Assignment: Output the data below line for line, exactly, up to and including the line where "newsletters!" appears.

Dataset content:

::::

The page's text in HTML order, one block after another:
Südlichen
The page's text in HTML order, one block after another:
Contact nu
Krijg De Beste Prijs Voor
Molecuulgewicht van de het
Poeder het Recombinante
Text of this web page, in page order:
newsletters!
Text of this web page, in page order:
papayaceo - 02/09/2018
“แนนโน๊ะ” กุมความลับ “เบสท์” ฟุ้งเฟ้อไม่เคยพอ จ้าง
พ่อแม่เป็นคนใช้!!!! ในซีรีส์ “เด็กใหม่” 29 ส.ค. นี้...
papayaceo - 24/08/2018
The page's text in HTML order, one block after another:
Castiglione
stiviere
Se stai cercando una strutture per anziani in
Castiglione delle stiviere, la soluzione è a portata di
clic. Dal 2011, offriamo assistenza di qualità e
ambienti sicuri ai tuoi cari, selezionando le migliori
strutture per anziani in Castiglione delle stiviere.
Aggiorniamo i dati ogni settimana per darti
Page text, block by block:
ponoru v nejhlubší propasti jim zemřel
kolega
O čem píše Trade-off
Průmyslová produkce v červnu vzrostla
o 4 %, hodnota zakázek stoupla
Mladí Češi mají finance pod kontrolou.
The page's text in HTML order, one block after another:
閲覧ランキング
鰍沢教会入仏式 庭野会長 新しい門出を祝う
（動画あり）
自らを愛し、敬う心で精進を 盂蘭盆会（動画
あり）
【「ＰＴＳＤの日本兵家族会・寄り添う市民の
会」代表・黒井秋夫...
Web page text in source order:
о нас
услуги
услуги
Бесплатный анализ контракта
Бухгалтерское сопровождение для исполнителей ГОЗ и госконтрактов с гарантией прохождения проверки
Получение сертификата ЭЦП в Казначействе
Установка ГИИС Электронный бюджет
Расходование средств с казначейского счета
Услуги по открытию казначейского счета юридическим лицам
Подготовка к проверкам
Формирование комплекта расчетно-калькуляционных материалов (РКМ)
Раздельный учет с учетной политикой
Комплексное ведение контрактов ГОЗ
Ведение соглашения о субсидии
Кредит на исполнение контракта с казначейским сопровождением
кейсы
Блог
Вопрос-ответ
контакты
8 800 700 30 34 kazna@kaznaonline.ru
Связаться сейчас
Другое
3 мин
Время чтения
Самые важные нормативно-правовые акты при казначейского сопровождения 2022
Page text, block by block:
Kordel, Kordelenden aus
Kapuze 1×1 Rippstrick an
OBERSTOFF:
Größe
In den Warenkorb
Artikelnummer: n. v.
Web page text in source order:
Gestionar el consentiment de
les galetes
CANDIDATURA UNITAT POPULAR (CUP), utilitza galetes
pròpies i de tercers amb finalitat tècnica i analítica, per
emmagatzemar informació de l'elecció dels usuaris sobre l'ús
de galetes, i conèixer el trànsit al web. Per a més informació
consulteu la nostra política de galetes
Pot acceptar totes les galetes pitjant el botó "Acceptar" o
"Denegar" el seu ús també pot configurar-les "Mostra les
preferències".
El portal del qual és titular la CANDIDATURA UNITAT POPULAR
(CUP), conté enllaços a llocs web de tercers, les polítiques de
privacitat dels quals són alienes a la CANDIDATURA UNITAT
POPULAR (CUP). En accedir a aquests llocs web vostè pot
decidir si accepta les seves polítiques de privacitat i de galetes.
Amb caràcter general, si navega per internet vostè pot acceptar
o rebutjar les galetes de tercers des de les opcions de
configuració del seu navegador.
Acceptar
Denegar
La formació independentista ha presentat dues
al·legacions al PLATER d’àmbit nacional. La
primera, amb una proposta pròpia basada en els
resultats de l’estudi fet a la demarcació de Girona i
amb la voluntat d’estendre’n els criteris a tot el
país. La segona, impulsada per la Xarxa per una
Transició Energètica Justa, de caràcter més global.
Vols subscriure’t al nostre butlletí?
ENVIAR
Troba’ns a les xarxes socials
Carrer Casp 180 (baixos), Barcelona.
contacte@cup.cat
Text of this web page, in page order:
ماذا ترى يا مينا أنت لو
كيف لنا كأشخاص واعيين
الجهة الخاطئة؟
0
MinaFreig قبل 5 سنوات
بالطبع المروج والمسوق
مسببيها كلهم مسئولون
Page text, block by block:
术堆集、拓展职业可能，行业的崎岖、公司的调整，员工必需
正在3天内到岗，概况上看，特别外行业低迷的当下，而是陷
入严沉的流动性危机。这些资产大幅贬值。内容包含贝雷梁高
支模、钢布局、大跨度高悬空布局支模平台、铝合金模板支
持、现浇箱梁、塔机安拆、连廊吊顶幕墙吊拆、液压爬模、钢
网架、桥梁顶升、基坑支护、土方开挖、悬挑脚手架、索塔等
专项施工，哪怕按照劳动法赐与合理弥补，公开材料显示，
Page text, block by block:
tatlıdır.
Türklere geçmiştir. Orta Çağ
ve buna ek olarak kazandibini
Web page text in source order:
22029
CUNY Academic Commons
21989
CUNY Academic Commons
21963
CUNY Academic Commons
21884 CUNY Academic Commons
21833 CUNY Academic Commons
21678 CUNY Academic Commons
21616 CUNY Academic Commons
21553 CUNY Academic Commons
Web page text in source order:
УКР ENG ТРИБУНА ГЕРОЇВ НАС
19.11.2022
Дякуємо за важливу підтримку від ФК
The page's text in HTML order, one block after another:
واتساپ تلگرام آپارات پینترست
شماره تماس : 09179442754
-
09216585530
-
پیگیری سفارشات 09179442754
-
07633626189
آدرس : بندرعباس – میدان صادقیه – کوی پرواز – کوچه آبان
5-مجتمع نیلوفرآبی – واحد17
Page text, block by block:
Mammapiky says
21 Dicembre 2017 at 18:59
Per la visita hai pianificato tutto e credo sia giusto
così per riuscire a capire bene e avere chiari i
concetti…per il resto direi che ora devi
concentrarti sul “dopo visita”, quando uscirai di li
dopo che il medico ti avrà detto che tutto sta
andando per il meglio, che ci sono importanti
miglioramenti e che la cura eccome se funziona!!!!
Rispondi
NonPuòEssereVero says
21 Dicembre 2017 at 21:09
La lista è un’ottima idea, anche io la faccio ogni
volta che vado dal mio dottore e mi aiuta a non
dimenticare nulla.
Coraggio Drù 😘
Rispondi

::::

Response to this exercise:
The page's text in HTML order, one block after another:
Südlichen
The page's text in HTML order, one block after another:
Contact nu
Krijg De Beste Prijs Voor
Molecuulgewicht van de het
Poeder het Recombinante
Text of this web page, in page order:
newsletters!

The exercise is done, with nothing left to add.